Emerald knew that she outshone every other girl in the room.
‘It’s very generous of people to invite me to so many lovely parties,’ Emerald continued with fake modesty. ‘But I lost my father when I was very young and it makes me feel sad when I see other girls with their fathers.’
‘Yes, I can understand that,’ the duke agreed. Now she had touched his emotions, Emerald knew, because he too had lost his father at a young age.
‘I’m dreading my ball,’ Emerald confided. ‘It will be held at home at Lenchester House in Eaton Square, of course, just as my father would have wanted, but I won’t be able to enjoy it properly without him there.’
There, she had told him now where he could find her. There was only one more thing she needed to do.

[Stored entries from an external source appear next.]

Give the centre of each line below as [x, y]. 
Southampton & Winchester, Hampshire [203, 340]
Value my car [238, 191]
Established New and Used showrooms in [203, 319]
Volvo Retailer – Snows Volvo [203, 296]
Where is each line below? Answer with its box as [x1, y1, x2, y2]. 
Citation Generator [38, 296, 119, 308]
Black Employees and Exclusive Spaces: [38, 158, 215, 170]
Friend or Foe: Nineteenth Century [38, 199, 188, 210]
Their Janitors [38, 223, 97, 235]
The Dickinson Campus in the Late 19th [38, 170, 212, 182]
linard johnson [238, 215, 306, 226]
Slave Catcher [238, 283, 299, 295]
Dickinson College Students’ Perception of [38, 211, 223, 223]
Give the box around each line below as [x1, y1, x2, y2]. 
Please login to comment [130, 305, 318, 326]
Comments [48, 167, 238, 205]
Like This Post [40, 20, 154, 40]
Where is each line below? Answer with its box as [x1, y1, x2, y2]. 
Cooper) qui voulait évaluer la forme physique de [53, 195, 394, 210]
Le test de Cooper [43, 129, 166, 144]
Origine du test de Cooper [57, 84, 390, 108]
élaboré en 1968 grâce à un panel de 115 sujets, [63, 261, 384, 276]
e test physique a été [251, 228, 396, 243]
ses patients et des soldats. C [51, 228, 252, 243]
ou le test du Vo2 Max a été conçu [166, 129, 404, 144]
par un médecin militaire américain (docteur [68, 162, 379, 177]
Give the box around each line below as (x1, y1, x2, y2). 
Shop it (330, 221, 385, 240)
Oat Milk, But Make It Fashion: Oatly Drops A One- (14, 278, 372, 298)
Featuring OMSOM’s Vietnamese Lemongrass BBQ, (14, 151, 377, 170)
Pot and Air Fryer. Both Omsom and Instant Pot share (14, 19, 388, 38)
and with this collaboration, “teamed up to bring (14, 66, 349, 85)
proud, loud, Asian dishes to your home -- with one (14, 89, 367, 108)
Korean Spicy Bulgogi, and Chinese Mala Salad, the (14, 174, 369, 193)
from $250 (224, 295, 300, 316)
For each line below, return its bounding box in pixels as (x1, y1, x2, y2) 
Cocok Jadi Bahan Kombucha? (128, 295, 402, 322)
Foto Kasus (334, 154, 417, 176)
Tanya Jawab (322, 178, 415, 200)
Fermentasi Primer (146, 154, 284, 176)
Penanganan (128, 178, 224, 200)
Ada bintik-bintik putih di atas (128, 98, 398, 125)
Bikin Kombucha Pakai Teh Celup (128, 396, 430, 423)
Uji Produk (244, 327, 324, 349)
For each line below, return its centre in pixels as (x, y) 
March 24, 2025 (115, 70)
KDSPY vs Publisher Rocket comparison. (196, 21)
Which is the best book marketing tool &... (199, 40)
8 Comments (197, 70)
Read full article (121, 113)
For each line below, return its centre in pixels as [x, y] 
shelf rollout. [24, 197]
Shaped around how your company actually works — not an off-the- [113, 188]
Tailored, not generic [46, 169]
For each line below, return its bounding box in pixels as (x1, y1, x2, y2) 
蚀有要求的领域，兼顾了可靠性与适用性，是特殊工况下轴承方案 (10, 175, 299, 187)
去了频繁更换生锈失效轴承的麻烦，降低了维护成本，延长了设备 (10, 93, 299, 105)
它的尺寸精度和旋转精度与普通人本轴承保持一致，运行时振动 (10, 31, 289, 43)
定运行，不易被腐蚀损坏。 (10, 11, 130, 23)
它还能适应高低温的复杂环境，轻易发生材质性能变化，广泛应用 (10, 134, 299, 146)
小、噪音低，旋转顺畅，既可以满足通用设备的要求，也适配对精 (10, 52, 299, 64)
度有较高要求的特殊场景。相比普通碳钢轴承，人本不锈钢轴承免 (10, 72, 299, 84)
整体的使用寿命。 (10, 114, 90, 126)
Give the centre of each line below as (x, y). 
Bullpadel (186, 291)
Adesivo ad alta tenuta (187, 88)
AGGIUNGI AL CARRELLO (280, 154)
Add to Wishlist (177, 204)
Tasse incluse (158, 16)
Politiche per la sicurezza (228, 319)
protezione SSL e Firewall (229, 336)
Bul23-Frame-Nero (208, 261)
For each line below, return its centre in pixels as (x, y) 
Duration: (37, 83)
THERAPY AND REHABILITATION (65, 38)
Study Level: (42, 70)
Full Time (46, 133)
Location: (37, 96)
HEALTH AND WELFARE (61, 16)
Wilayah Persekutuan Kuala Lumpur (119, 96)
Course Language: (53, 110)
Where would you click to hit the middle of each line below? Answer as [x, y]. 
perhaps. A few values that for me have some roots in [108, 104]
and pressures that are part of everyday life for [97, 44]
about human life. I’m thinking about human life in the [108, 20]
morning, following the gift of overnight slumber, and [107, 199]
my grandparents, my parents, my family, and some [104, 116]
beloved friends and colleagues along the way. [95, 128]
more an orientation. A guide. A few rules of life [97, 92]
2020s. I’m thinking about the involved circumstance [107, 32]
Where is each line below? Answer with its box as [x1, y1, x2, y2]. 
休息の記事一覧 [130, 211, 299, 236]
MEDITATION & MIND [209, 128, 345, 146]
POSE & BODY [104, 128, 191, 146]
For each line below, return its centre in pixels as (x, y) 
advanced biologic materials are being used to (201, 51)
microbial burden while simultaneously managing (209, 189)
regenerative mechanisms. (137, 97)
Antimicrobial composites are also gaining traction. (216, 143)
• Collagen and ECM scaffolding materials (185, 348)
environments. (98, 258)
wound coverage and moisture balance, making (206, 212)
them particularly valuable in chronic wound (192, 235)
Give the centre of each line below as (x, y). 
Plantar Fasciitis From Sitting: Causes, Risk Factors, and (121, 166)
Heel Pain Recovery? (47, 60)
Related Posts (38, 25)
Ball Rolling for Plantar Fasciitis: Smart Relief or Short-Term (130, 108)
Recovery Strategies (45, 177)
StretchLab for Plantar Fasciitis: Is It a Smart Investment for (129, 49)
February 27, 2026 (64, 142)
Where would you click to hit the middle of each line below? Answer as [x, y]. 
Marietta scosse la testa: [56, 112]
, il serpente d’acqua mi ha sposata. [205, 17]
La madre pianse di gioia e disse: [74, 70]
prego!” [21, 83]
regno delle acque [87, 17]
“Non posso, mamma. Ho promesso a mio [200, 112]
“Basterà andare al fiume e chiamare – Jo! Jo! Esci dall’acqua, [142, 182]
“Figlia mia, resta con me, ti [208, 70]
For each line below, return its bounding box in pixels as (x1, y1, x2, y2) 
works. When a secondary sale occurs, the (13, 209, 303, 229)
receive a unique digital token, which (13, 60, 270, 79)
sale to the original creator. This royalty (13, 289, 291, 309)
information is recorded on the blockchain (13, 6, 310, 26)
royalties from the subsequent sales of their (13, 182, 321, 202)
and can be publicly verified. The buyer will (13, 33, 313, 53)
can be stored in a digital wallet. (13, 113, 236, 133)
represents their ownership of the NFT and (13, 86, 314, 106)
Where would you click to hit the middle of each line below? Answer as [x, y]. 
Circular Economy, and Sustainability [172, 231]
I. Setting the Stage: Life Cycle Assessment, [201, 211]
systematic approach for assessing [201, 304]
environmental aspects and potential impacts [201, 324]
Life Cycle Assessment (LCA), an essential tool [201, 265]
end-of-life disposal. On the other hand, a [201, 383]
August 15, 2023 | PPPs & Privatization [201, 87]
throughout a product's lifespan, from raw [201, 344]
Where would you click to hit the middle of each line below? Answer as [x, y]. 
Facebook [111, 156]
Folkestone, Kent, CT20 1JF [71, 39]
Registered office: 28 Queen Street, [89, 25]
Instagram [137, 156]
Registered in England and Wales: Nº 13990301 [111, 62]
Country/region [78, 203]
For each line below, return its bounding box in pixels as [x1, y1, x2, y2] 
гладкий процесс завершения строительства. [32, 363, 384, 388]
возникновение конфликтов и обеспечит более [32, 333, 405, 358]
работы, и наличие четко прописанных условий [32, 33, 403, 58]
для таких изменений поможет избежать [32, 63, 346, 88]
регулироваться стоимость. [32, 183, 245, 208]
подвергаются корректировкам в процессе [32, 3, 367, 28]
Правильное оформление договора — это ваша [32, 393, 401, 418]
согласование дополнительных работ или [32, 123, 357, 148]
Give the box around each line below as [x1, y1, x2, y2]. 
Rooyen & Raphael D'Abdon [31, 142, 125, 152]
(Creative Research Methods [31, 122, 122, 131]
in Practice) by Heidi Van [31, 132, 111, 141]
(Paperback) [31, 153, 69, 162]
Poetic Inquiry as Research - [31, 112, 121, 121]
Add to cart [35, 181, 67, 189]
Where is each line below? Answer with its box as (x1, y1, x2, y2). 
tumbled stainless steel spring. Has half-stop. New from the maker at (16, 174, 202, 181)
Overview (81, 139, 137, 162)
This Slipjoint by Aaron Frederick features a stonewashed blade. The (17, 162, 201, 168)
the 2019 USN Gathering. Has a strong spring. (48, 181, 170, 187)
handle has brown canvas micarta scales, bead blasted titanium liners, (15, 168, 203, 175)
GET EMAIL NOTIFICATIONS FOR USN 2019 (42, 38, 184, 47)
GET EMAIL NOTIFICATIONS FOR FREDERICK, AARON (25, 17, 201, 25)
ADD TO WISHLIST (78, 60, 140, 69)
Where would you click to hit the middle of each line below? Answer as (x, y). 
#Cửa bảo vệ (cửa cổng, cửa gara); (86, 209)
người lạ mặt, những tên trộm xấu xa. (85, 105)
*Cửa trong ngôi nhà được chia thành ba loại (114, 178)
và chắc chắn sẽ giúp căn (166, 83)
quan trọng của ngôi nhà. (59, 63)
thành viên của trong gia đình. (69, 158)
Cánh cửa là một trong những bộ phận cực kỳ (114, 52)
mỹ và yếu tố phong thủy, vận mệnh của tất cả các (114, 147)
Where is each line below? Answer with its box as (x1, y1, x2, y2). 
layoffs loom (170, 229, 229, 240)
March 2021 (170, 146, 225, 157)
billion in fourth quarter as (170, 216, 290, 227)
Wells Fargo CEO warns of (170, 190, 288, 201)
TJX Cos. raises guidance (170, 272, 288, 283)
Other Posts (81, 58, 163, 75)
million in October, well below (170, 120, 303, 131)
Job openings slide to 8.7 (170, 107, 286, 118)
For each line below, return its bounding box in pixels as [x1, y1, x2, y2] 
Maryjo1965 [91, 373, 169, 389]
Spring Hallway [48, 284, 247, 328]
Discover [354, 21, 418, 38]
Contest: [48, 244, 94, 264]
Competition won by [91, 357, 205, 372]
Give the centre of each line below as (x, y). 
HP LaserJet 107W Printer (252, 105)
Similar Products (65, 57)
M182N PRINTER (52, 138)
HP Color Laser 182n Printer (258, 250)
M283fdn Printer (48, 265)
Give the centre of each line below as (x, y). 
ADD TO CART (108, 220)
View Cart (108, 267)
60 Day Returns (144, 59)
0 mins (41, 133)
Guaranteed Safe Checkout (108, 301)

‘I’ve always admired Her Royal Highness Princess Marina. She’s so elegant and gracious. I remember my father saying that. I’d love to meet her properly.’
Emerald managed to make her voice sound wistful and almost childlike. How could the duke refuse her? He couldn’t, of course.
‘Then please do allow me to introduce you.’
Already he was crooking his arm and politely waiting for her to place her hand on it.
‘Oh, would you?’ Emerald was the epitome of sparkling delight. Out of the corner of her eye she registered the resentment in Gwendolyn’s expression, along with the astonishment and envy on the faces of her fellow debs as the duke led her across the floor to where his mother was standing talking with some of the chaperones. But of course her attention wasn’t on her rivals but on the duke. The look in her own eyes was carefully designed to show him her pleasure in his company, just as her manner was planned to reveal her as sweetly innocent and slightly helpless, whilst at the same time extremely well born; things Emerald was sure he was bound to find attractive in a prospective wife. In forcing a one-to-one conversation on him she had achieved for herself something that even the most determined of débutante mothers had failed to do, and she had every reason to feel very pleased with herself indeed, Emerald decided as they reached the duke’s mother and her small entourage.
Princess Marina was elegant, Emerald admitted, elegant and regal, and quite definitely coolly distant with Emerald as she was presented to her. Without a single word being said or a look given, Emerald knew that the duke’s mother was well aware that Emerald had manipulated the duke into presenting Emerald to her, and that her behaviour had not gone down well. Princess Marina would, though, be forced to change her tune once Emerald was the new duchess, she thought smugly.
Afterwards when she had rejoined Gwendolyn and Lydia and her godmother, Emerald entertained herself by mentally rehearsing her married name: Her Royal Highness, The Duchess of Kent.
Edward and Emerald. How fortunate that they shared the same initial, almost as though it had always been meant to be, she sighed happily as Gwendolyn prattled on about tennis.
The duke was in the Royal Scots Greys, and now Emerald was intent on finding out discreetly who amongst the other debs might have a male relative with the Greys so that she could make a friend of her and suggest that some of the young officers were invited to one of the deb ‘teas’. It was, after all, customary for young officers from the household regiments to attend the season’s social events.